After the activists have gone home and the cameras have been shut off, what will take the place of the empty stage for the next 349 days until we start again?
The 16 days of Activism for no violence against women and children has come around again. We are bombarded with countless advertising telling stories of abuse and encouraging (specifically) women to “break the silence” of abuse and free themselves from abusive partners. We are shown the effects of abuse on children and told of the need for it to stop. The plight of abused women seems to go from bad to worse and the circle continues from one generation to another. People are encouraged to “take the first step” of stopping the abuse by speaking to someone.
All this is important and I am confident that people are getting the help that they need to break that cycle. My question is who is dealing with the men?
The abuse of women and children emanates from men and throughout the entire campaign, men are projected as the culprits and are challenged to seek help.
Yet no one seems to want to explore the root of why the men become abusive in the first place. Yes, there have been many studies conducted on why men are abusive; what I am referring to is the part where we deal with men not only before they become abusive, but also help them to cope in environments where they feel they have no choice but to resort to violence.
As men become more vulnerable and seemingly ignored and branded as not needed as home providers, they tend to gravitate towards abuse because they do not know who they are anymore or how they fit in. We see women on T.V. gathered in many places supportive of the 16 days of activism, while men are ignored, being expected to go with the flow. But this causes men to feel marginalised, feeling that their manhood has no place in the world anymore – the choice seems to be either they become emasculated or they fight back physically. They do not see any other outlet for their frustration.

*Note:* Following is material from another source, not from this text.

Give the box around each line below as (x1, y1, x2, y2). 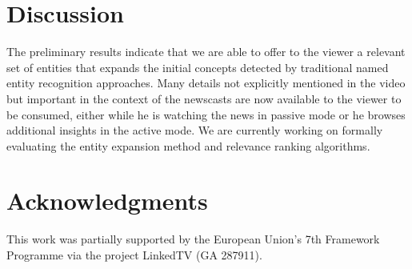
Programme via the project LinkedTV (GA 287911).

This is not to give men an excuse – it is to point out a loophole that no one seems to be dealing with at the same level as they deal with women issues, the assumption being that men are ok, yet behind the scenes, men are on the edge, needing a way to release all the tension and find their fit in society, yet we seem to be determined to block them out.
The 16 days of activism seems to be set to be a continual annual event. What happens from the 17th day though? Where will the activists be when the very women who were marching down the city street, arrive home to a husband who feels he is the enemy? Who will be there to defuse that situation? Or do they have to wait another year so that they can pluck up the courage to report the abuse?
If men do not re-establish their place in society, we will always have the 16 days of activism. When will those yearly 16 days end?
If men are not built up to take their place in society, the 16 days will continue.